-- Your assignment --
Starting at the line with "have. We look" and going on through the line with "care of your", reproduce each line in the records below exactly and nothing more.

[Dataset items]
◇ ◇ ◇ ◇ ◇
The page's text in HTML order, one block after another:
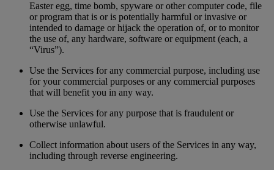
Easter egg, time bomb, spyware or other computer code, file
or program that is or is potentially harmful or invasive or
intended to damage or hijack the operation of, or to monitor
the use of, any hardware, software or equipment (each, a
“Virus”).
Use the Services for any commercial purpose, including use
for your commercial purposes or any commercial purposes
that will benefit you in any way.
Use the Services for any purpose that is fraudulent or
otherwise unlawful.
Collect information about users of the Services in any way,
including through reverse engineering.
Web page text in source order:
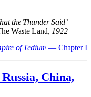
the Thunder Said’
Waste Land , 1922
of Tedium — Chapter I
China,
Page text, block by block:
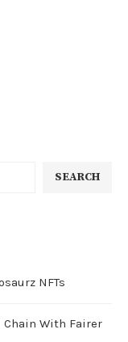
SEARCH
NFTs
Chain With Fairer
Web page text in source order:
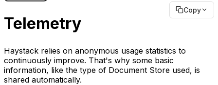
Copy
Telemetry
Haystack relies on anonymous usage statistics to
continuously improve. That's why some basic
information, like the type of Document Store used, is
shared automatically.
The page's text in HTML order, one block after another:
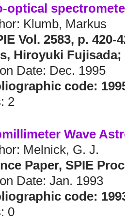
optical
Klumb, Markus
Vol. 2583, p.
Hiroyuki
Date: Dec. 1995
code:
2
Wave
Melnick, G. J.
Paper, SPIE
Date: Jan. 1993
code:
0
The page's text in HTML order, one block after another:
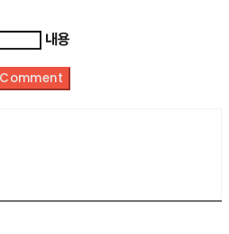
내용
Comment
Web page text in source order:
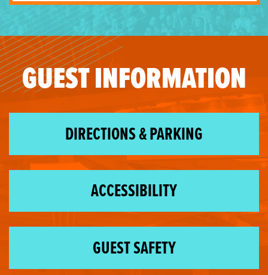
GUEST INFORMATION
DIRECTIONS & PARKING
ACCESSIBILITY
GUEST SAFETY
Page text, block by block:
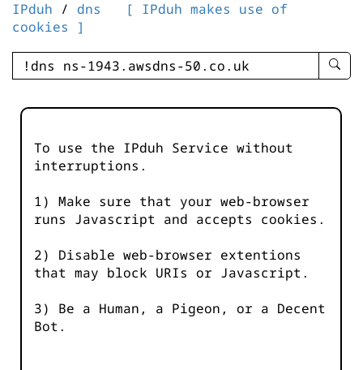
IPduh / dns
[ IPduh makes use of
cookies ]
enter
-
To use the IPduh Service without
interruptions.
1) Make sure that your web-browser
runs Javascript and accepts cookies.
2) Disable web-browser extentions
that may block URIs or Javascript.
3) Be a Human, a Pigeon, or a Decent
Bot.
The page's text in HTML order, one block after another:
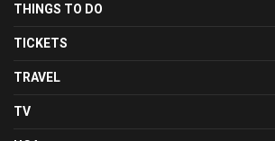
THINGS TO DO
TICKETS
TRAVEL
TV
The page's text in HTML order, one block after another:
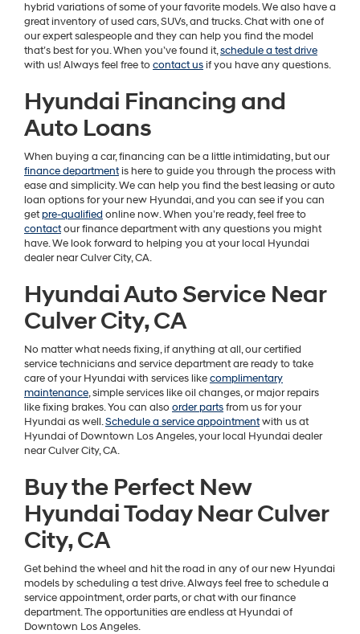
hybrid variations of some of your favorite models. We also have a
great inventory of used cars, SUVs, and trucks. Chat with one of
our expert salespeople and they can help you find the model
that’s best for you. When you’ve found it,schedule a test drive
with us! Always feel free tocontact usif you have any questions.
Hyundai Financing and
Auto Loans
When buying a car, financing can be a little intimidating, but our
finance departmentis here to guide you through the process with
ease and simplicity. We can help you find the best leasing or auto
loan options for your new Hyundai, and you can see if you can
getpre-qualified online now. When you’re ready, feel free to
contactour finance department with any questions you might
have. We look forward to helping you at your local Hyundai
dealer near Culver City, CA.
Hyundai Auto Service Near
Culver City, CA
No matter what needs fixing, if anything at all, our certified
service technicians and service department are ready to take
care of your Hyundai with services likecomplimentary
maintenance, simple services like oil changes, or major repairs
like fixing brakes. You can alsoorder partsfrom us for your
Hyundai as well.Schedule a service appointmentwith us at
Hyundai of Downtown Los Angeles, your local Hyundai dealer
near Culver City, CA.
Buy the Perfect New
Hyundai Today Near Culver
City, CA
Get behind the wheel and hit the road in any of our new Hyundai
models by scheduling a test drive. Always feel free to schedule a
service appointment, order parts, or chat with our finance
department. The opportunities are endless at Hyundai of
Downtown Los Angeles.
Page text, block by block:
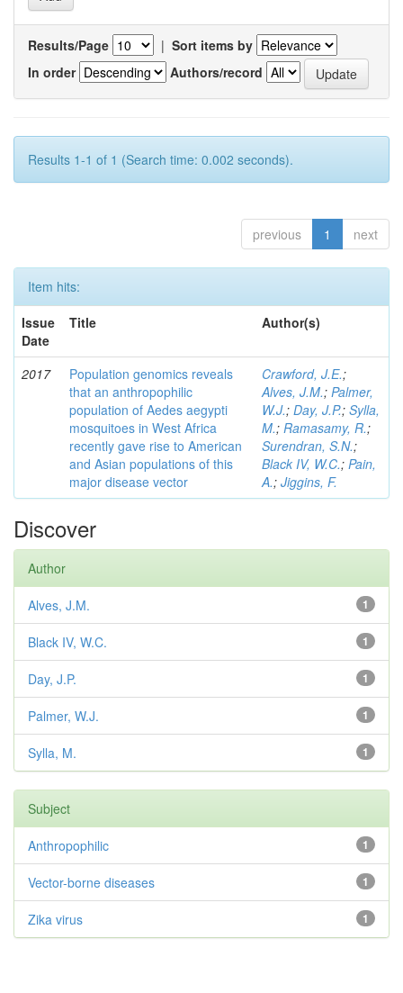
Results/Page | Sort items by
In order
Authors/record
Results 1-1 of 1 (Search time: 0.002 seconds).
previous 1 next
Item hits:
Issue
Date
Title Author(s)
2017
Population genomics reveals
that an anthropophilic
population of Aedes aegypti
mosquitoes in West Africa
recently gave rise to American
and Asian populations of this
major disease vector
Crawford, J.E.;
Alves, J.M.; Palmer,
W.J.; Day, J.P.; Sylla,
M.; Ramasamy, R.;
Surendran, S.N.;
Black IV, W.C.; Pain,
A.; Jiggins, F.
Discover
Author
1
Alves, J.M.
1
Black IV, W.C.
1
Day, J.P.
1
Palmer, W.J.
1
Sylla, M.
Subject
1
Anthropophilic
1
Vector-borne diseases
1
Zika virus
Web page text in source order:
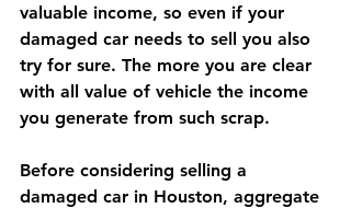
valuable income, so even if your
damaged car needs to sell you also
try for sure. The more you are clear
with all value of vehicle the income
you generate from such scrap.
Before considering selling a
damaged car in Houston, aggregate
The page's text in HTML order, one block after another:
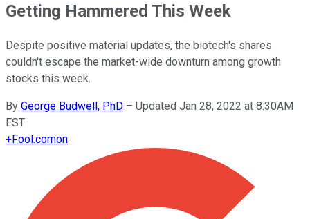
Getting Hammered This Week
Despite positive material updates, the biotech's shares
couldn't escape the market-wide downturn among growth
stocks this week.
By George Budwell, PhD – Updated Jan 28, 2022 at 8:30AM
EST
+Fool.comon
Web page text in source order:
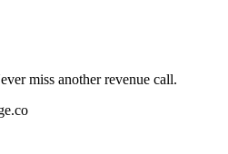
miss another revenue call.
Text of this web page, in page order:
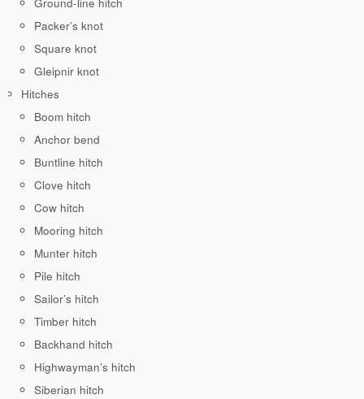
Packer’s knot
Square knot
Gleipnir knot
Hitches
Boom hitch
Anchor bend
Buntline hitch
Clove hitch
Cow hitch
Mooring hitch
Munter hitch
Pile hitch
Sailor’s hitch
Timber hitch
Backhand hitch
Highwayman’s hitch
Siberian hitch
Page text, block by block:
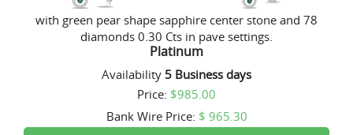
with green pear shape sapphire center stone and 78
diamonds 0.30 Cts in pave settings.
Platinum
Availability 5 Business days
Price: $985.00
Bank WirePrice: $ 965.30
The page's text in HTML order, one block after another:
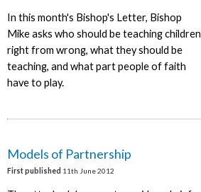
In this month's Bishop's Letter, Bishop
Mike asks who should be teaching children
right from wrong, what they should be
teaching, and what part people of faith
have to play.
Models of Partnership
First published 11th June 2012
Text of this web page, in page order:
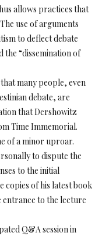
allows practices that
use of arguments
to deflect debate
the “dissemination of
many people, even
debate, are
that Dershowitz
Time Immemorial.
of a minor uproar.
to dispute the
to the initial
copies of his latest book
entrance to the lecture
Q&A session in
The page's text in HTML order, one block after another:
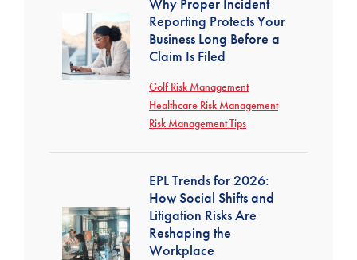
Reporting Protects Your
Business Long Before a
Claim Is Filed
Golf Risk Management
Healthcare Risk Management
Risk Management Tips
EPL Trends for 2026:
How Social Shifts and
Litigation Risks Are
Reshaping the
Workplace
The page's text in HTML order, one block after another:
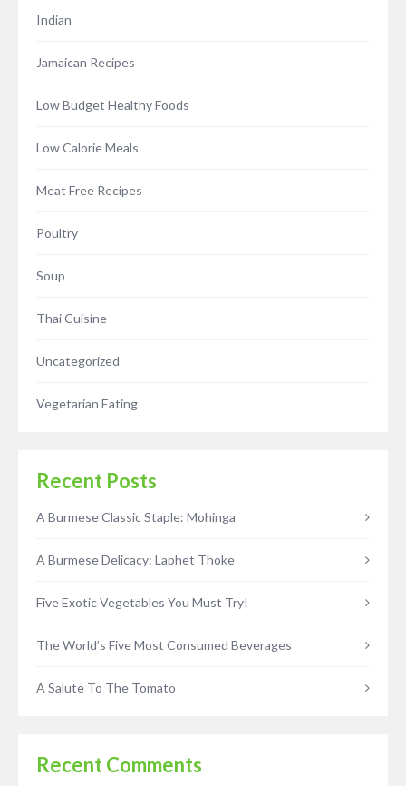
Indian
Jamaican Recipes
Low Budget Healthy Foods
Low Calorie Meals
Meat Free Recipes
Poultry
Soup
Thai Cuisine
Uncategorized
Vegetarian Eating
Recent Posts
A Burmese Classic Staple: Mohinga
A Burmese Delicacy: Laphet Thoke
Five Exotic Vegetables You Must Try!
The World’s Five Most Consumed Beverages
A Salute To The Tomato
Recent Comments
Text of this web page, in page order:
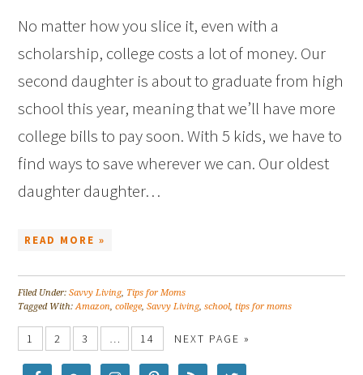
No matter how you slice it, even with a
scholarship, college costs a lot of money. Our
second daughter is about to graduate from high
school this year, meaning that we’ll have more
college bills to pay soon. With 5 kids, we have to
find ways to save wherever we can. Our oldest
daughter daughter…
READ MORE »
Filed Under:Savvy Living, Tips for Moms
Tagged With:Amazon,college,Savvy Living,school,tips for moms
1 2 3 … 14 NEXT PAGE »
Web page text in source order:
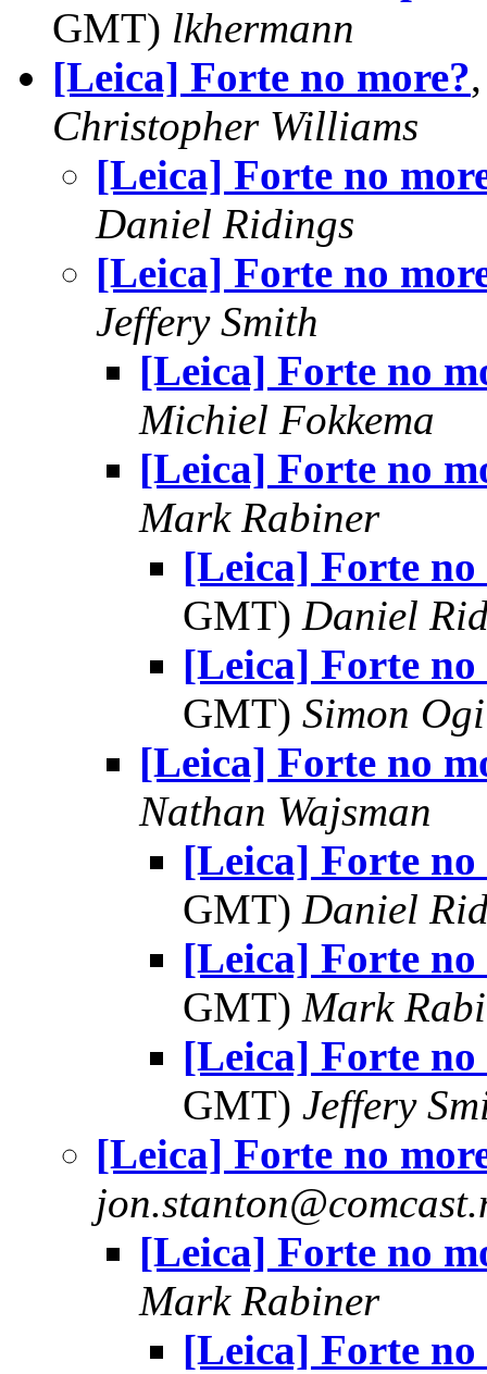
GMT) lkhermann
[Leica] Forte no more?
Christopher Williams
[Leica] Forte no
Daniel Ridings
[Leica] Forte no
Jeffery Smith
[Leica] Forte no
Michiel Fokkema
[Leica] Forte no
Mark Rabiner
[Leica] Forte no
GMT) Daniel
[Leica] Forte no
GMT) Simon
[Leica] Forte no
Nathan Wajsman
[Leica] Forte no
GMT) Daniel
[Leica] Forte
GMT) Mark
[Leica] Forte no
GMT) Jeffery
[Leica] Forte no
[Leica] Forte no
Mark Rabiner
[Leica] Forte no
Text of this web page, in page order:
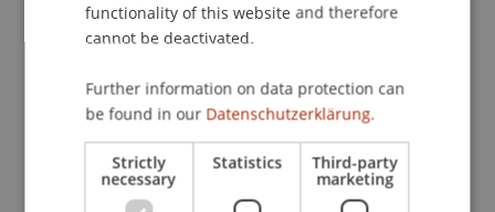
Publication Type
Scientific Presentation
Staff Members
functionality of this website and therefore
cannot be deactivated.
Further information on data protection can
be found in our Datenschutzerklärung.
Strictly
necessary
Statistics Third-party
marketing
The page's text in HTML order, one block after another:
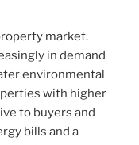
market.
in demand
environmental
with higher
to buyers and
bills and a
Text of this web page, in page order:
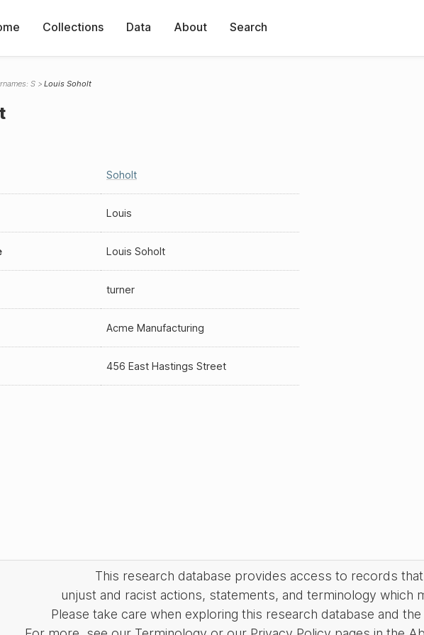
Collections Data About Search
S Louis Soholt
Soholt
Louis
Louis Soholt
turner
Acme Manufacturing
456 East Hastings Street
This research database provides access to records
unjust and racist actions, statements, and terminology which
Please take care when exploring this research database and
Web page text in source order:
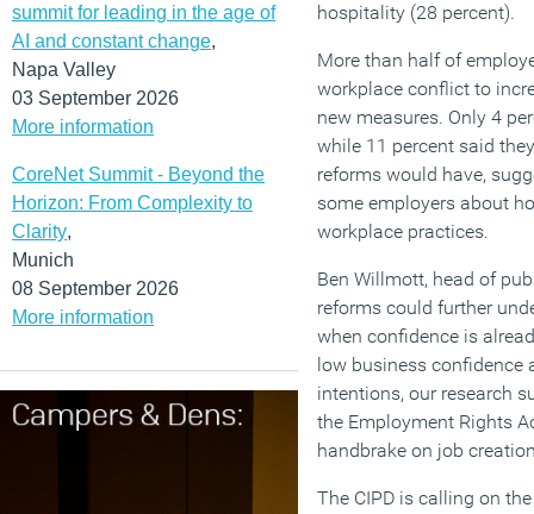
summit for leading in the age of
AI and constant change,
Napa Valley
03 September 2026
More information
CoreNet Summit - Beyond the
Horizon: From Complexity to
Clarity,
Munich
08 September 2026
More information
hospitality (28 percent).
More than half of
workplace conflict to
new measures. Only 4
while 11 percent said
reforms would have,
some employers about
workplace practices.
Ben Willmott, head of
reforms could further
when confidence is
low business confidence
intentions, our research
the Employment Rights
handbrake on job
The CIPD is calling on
◇ ◇ ◇ ◇ ◇
-- Reply --
have. We look forward to helping you at your local Hyundai
dealer near Culver City, CA.
Hyundai Auto Service Near
Culver City, CA
No matter what needs fixing, if anything at all, our certified
service technicians and service department are ready to take
care of your Hyundai with services likecomplimentary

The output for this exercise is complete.